▸ **ABOUT THIS EXERCISE**: A verbatim restatement of the data, free of pictures, is what you should output.

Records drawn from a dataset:
BEGIN

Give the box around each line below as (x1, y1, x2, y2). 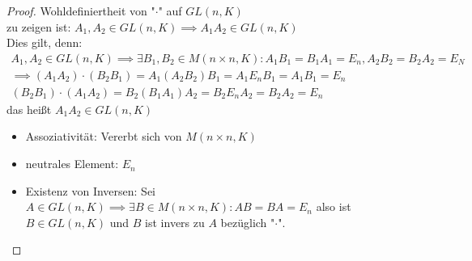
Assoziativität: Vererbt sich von (25, 128, 182, 145)
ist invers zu (145, 213, 205, 230)
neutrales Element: (25, 155, 119, 172)
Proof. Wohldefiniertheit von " (6, 2, 155, 19)
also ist (316, 198, 351, 215)
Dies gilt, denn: (6, 34, 83, 51)
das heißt (6, 100, 52, 117)
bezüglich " (220, 213, 275, 230)

END

▸ **EXERCISE RESPONSE**:
Give the box around each line below as (x1, y1, x2, y2). 
Assoziativität: Vererbt sich von (25, 128, 182, 145)
ist invers zu (145, 213, 205, 230)
neutrales Element: (25, 155, 119, 172)
Proof. Wohldefiniertheit von " (6, 2, 155, 19)
also ist (316, 198, 351, 215)
Dies gilt, denn: (6, 34, 83, 51)
das heißt (6, 100, 52, 117)
bezüglich " (220, 213, 275, 230)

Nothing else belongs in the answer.